Dara tilts her head, watching me. “And the other part of you?”
I take a long sip of my coffee before answering. “The other part of me hopes Miles tells me Dominic was innocent.”
“Which would make you the villain,” Dara says.
“Which would make me the villain,” I say. “But it would also mean Dominic is who I’m starting to think he might be. Someone who maybe deserves better than what I gave him.”
“That’s a heavy thing to carry,” Dara says, her voice softer now. She takes a slow sip of her coffee. “If Dominic knew, you reported the truth and your conscience is clear. If he didn’t...”
She trails off, not needing to finish.
“Then I helped ruin an innocent man’s career because I was too angry to dig deep enough,” I say.
“Well, that isn’t entirely true,” she says, considering.
“You never accused him outright. You had the assistant coach all but confirming Dominic knew, the fighter keeping silent and being highly suspicious, and in all that you still only reported their words, not your own speculation.” She tilts her head back and forth, weighing it.
“Bad, yes, but you didn’t fabricate anything.
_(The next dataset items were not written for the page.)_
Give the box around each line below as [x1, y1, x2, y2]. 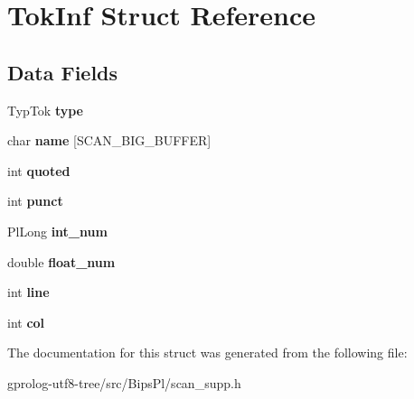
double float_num [7, 252, 116, 271]
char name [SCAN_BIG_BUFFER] [7, 131, 212, 150]
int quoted [7, 161, 71, 180]
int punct [7, 191, 63, 210]
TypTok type [7, 100, 83, 119]
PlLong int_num [7, 221, 108, 240]
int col [7, 312, 45, 331]
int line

You reported what your sources told you. ”
I fiddle with my coffee cup, unconvinced.
“In any case,” she says, “maybe Miles will respond. You never know. That was a long time ago, and people process things differently. He might want to finally set the record straight, or he might want to leave it all in the past.”
I nod, and Dara’s phone buzzes. She glances down at the screen and her face shifts into work mode.
“Crap, I gotta run,” she says, standing and grabbing her coffee. “I’ve got that call with the Knicks GM in twenty and I still need to review my notes.” She looks at me. “Lunch tomorrow? Usual place?”
“Yes,” I say, smiling. “And good luck with the call. Go kick some ass.”
“I always do,” she says, winking and already moving toward her desk. “And go to the party tonight. Just maybe don’t sleep with him again until you’ve figured out the Miles situation. It’s only going to make things more complicated.”
“I’m not going to sleep with him again,” I say.
Dara just looks at me.
“I’m not.”
“Sure,” she says, grinning. “Love you.”
“Love you too,” I call after her.
She pauses a few steps away and looks back over her shoulder.
“Hey. For what it’s worth, if it turns out Dominic didn’t know what Miles was doing, there’s no fixing what happened fifteen years ago.
But what matters is what you do with it now.
” She shrugs. “And I know you. You’ll figure it out and do the right thing. ”
She walks away before I can respond, weaving through the maze of desks toward her corner of the office, and I watch her go before turning back to my laptop and the pile of unread emails I should be answering.
I pick up my phone and type out a reply to Dominic.
Me: Thanks. I’ll be there. Congratulations to you and Roman.